#### [Instructions for the task]
Copy every line below that has the word "library" in it.

┌────────

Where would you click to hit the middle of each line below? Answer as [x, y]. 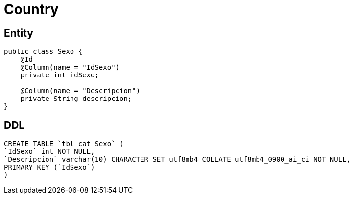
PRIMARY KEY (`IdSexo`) [49, 167]
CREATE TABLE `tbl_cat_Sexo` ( [64, 144]
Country [31, 9]
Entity [19, 33]
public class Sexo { [43, 52]
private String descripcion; [76, 99]
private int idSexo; [59, 75]
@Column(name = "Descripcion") [80, 91]
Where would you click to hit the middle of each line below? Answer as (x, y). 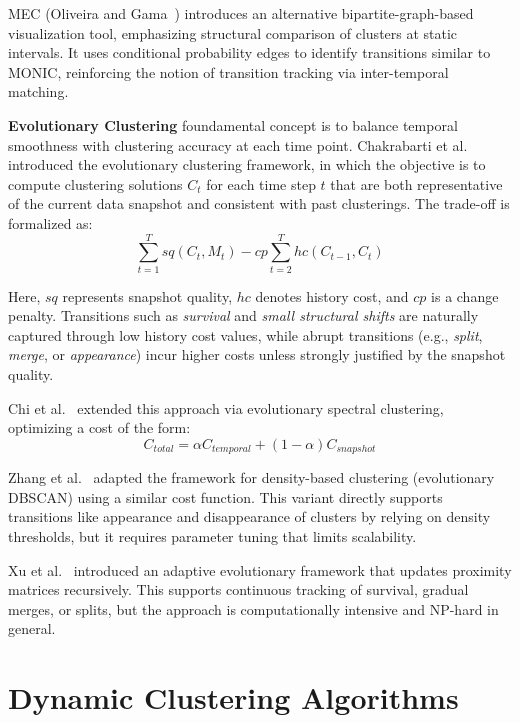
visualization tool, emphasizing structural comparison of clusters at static (233, 32)
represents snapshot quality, (147, 295)
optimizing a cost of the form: (99, 427)
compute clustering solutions (95, 183)
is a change (465, 295)
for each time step (261, 183)
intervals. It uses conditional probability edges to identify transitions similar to (249, 52)
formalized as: (50, 222)
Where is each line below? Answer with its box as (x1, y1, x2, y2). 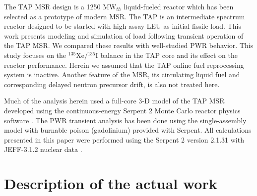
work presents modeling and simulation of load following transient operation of (4, 30, 244, 41)
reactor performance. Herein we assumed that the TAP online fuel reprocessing (4, 59, 244, 70)
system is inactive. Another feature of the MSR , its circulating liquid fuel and (4, 69, 240, 80)
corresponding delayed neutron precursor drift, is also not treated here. (4, 79, 220, 89)
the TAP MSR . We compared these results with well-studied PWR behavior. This (4, 40, 254, 50)
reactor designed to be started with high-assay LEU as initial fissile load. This (4, 21, 241, 31)
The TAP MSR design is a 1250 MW (4, 1, 117, 11)
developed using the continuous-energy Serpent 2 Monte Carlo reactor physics (4, 105, 241, 115)
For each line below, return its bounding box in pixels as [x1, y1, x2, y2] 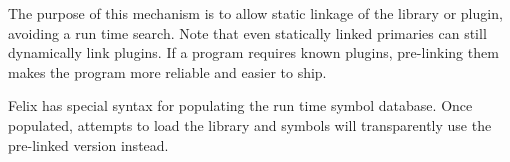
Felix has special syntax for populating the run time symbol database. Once [8, 95, 473, 116]
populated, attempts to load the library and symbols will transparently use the [8, 114, 492, 135]
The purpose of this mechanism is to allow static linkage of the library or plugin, [8, 3, 503, 23]
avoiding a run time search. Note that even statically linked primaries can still [8, 22, 487, 43]
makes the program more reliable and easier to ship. [8, 61, 327, 82]
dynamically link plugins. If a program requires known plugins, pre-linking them [8, 42, 499, 63]
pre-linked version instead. [8, 134, 169, 155]
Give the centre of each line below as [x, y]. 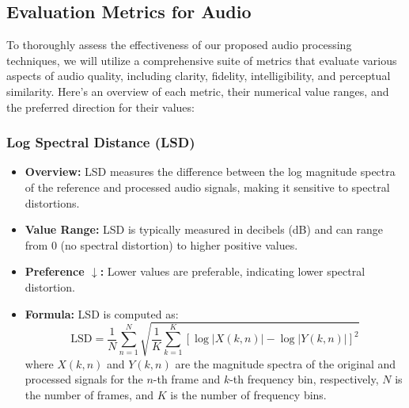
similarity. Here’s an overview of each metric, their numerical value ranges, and [198, 91]
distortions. [52, 202]
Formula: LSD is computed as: [102, 313]
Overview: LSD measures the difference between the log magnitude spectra [210, 172]
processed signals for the [84, 379]
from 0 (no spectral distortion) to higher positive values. [161, 244]
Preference [55, 271]
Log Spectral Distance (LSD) [101, 142]
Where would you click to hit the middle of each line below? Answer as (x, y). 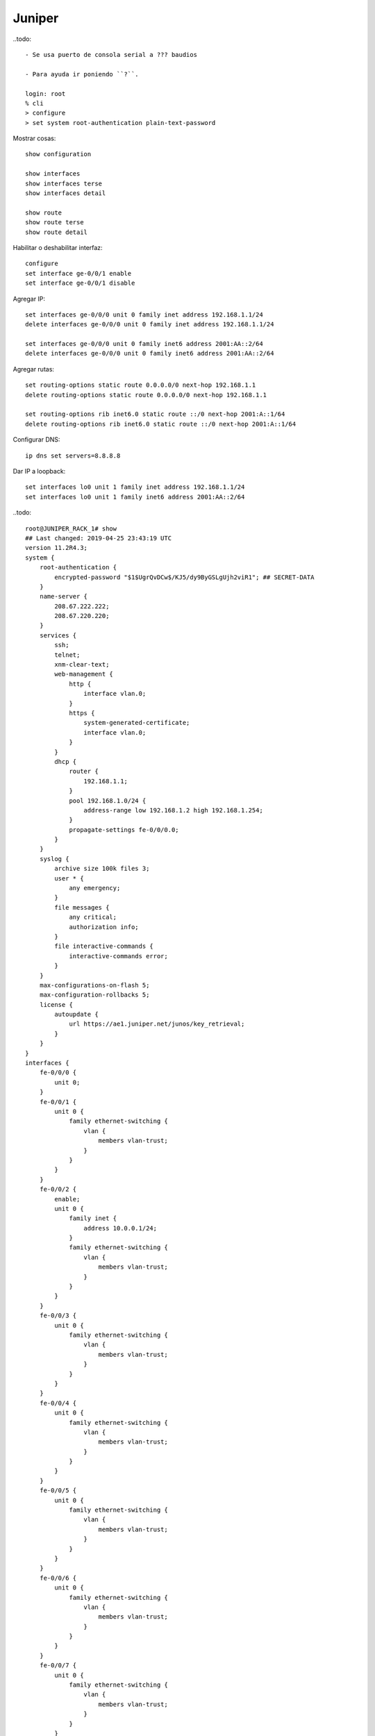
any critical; (93, 917)
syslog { (54, 859)
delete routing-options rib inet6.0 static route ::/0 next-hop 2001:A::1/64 (161, 424)
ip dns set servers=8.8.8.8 (73, 456)
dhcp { (66, 761)
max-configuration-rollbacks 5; (94, 995)
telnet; (67, 655)
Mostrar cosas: (34, 138)
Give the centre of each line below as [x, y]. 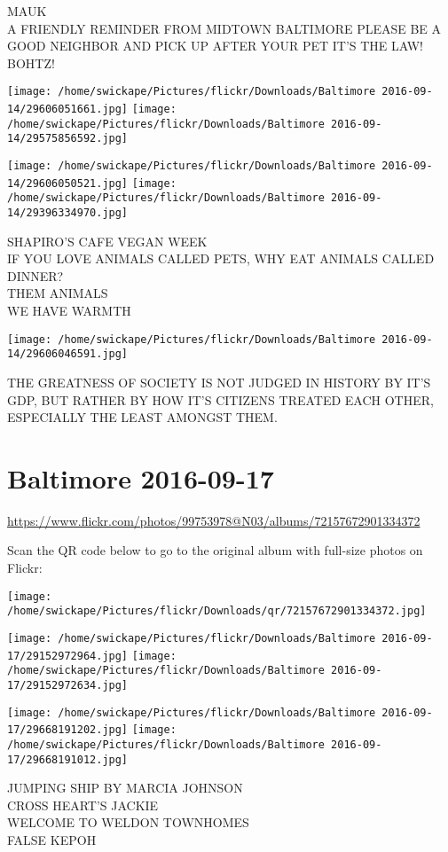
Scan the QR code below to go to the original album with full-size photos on [215, 550]
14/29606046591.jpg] [68, 354]
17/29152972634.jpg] [68, 685]
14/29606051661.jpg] [68, 109]
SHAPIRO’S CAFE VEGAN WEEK [107, 241]
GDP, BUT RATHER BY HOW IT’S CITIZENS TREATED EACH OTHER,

└────────

#### [Reply to the exercise]
populated, attempts to load the library and symbols will transparently use the [8, 114, 492, 135]
The purpose of this mechanism is to allow static linkage of the library or plugin, [8, 3, 503, 23]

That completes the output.